We present a case of a 15-year-old boy who developed pulseless electrical activity
(PEA) in the school gym, after 6-minutes ride. He received effective bystander
CPR performed by his teacher. Subsequent advanced CPR could not achieve a
sustained return of spontaneous circulation (ROSC) and refractory cardiac arrest
with PEA persisted.
On hospital arrival VA-ECMO was established during active CPR after 95 min of
cardiac arrest (time from OHCA to door: 75 min; time door to VA-ECMO: 20 min).
After starting Extracorporeal life Support (ECLS) an adequate systemic circulation
was restored and sustained ROSC was obtained. Despite the recovery of organ
perfusion, the patient showed multiple organ failure: coma, pulmonary edema,
acute renal failure, metabolic acidosis, and troponin increase. Echocardiography
showed severe left ventricle systolic dysfunction with global hypokinesia and
apparently normal coronary hosts. Under ECLS we assisted to a complete recovery
of cardiac, respiratory, and renal function. After sedation withdraw, the patient
performed simple orders without motor deficits.

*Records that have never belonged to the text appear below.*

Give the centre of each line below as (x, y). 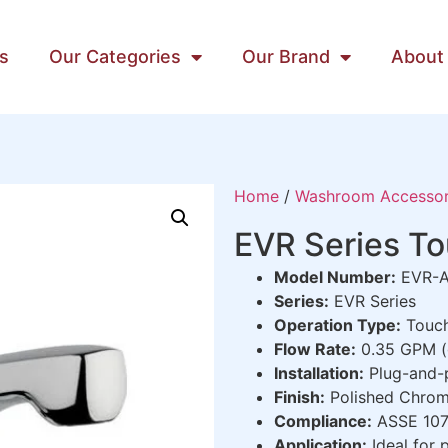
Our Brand (285, 56)
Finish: (299, 396)
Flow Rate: (315, 348)
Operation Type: (337, 324)
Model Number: (335, 276)
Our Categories (114, 56)
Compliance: (323, 420)
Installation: (319, 372)
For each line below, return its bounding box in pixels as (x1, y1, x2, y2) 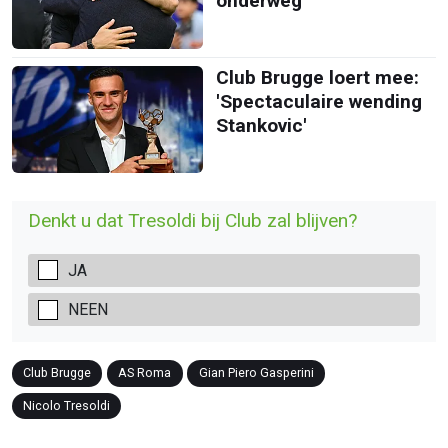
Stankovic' (215, 113, 307, 137)
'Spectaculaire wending (215, 89, 422, 113)
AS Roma (118, 365, 172, 381)
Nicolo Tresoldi (23, 397, 111, 413)
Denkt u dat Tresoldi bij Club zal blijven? (28, 209, 357, 232)
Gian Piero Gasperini (198, 365, 314, 381)
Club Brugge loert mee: (215, 65, 419, 89)
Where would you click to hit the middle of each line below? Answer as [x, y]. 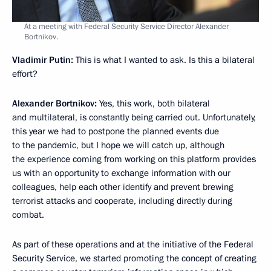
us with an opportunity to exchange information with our [121, 173]
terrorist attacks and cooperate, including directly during [122, 201]
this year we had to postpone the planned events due [116, 131]
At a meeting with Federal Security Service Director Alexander [126, 26]
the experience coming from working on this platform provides [134, 159]
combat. [28, 214]
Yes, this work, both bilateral [155, 103]
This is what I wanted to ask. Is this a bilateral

An angiography CT scan, performed to evaluate the aetiology of the CA, revealed
an anomalous origin of the left coronary artery from the right coronary sinus with
severe left main stenosis. The congenital defect was surgical repaired and ECLS
maintained until full recovery (12 days). The patient was discharged in the 57th day
with a good recovery.
In refractory cardiac arrest, ECPR had several advantages, including successful
ROSC, maintain organ perfusion during recovery of native cardiac output, earn
time to perform diagnostic tests and apply surgical and medical treatments.